Record excerpts
──────

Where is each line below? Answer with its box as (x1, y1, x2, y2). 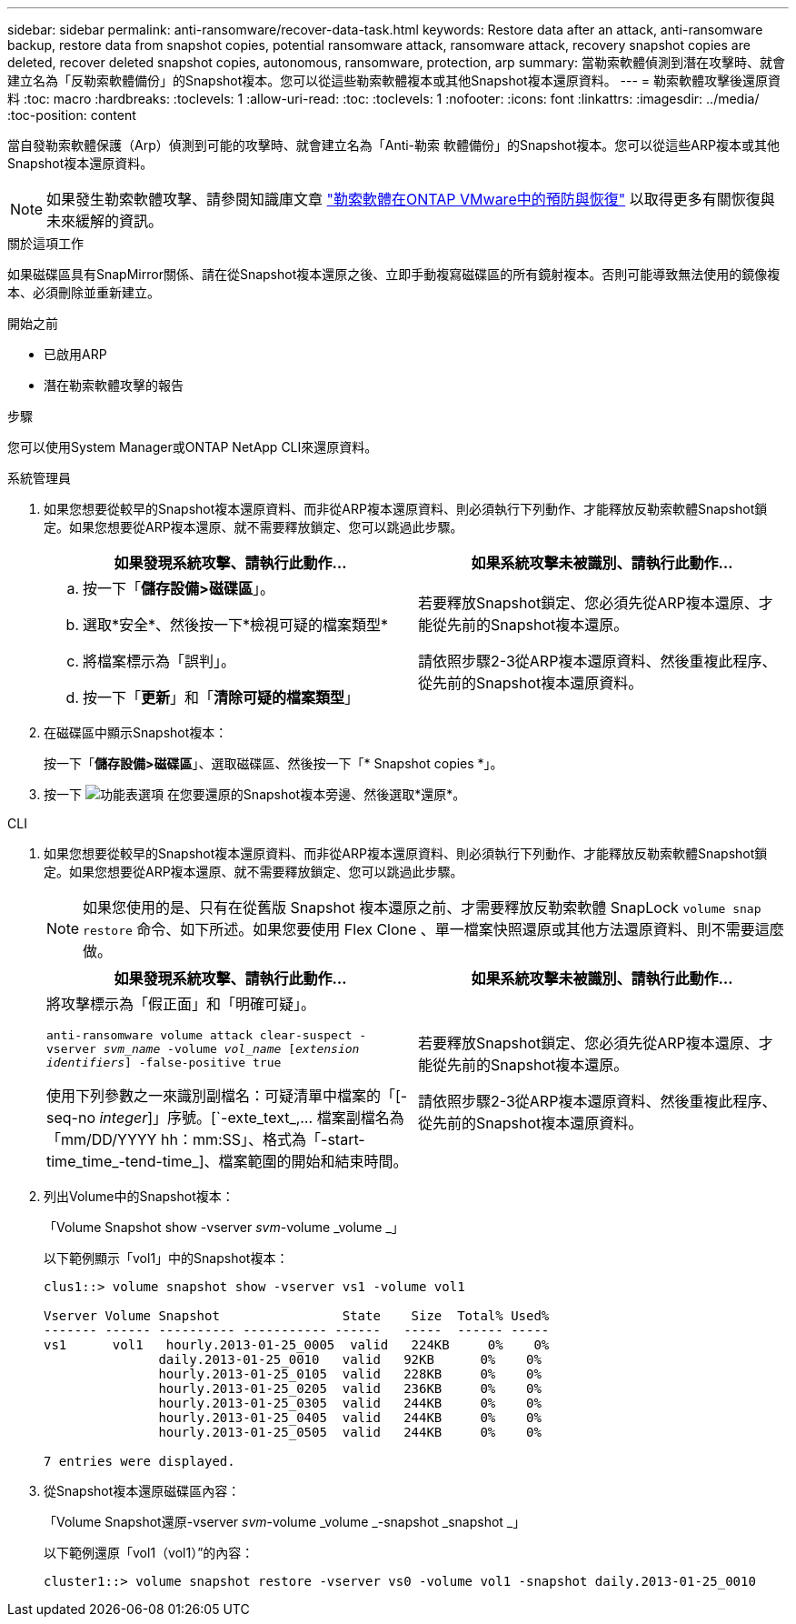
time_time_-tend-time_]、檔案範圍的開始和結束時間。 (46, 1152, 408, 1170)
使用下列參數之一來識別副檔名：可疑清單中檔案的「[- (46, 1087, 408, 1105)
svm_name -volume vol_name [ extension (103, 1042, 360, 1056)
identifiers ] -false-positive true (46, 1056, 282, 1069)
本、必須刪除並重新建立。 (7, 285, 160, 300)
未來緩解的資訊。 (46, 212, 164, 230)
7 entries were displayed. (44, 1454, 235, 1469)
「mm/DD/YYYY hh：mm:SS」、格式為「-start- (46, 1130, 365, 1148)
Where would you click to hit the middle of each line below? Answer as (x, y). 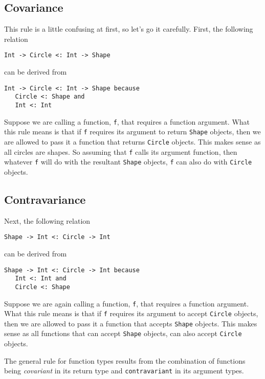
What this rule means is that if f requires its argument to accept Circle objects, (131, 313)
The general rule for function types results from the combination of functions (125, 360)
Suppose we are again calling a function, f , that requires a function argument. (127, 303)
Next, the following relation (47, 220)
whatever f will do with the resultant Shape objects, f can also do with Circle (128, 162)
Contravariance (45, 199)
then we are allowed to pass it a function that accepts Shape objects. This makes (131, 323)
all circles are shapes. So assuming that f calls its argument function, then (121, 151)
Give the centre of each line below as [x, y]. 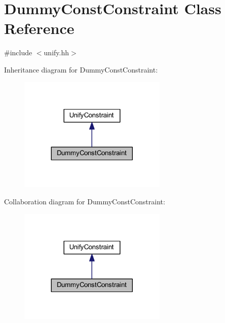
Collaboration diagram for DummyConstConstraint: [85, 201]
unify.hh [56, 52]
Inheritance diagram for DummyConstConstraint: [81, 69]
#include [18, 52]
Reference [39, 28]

──────

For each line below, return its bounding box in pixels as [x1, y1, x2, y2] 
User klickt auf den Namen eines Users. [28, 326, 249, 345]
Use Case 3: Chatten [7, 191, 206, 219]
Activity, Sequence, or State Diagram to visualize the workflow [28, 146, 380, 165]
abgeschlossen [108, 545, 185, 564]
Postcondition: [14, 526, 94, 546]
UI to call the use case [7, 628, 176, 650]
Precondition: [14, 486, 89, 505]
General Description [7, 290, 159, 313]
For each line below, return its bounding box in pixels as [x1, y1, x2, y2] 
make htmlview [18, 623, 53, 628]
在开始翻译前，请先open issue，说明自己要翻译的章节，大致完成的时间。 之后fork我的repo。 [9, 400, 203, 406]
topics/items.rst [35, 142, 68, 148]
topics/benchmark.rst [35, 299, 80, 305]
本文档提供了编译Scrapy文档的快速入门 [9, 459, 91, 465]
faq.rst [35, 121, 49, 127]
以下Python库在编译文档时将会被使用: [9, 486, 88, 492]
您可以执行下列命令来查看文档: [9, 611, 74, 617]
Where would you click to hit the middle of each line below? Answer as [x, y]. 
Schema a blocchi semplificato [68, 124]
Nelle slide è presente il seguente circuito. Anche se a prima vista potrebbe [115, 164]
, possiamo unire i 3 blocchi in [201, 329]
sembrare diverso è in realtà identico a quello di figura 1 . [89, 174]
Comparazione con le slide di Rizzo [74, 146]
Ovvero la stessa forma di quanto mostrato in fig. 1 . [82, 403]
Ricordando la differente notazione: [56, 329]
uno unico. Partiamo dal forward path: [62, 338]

──────

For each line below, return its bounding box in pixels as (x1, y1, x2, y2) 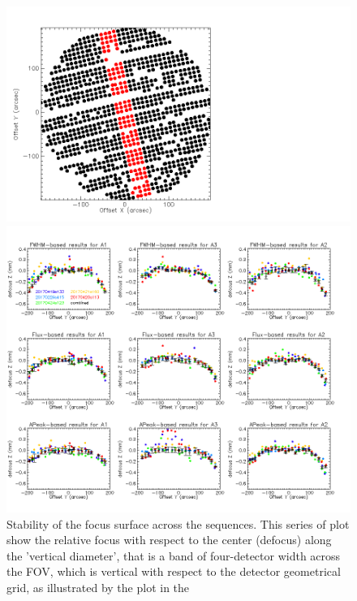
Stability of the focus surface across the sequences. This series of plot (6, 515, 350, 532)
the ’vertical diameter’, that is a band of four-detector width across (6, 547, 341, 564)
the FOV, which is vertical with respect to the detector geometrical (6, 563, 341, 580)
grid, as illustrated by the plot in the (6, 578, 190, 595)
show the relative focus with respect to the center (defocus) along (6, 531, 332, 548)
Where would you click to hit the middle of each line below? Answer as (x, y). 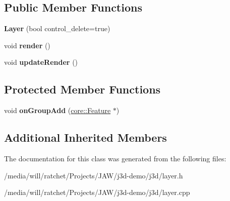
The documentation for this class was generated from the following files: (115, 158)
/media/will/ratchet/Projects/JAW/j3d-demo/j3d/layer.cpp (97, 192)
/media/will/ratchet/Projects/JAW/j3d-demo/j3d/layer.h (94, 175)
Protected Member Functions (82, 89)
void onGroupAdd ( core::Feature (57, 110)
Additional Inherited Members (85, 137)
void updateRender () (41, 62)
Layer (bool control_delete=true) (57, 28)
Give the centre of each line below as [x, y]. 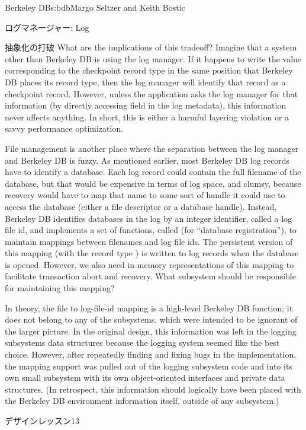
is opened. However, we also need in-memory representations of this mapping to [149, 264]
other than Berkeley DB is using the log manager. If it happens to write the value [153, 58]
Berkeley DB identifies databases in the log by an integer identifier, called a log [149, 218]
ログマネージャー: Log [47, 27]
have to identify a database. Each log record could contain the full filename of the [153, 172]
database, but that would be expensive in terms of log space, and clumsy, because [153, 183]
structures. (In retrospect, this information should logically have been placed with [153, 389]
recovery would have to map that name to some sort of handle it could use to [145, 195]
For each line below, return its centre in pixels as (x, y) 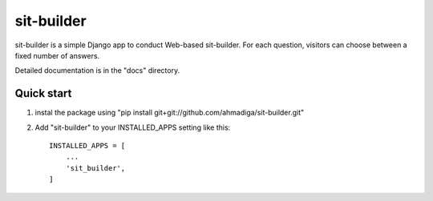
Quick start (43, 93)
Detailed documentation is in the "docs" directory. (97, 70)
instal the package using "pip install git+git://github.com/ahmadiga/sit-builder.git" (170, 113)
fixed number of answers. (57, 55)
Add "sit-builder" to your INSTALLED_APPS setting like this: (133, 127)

──────

The problem
Please return only the lines above, starting at the line that has "本文档提供了编译Scrapy文档的快速入门 [9, 459, 91, 465]" and ending at the line that has "uno unico. Partiamo", keeping both and leaving each one unchanged.

Result of the task
本文档提供了编译Scrapy文档的快速入门 [9, 459, 91, 465]
faq.rst [35, 121, 49, 127]
以下Python库在编译文档时将会被使用: [9, 486, 88, 492]
您可以执行下列命令来查看文档: [9, 611, 74, 617]
Where would you click to hit the middle of each line below? Answer as [x, y]. 
Schema a blocchi semplificato [68, 124]
Nelle slide è presente il seguente circuito. Anche se a prima vista potrebbe [115, 164]
, possiamo unire i 3 blocchi in [201, 329]
sembrare diverso è in realtà identico a quello di figura 1 . [89, 174]
Comparazione con le slide di Rizzo [74, 146]
Ovvero la stessa forma di quanto mostrato in fig. 1 . [82, 403]
Ricordando la differente notazione: [56, 329]
uno unico. Partiamo dal forward path: [62, 338]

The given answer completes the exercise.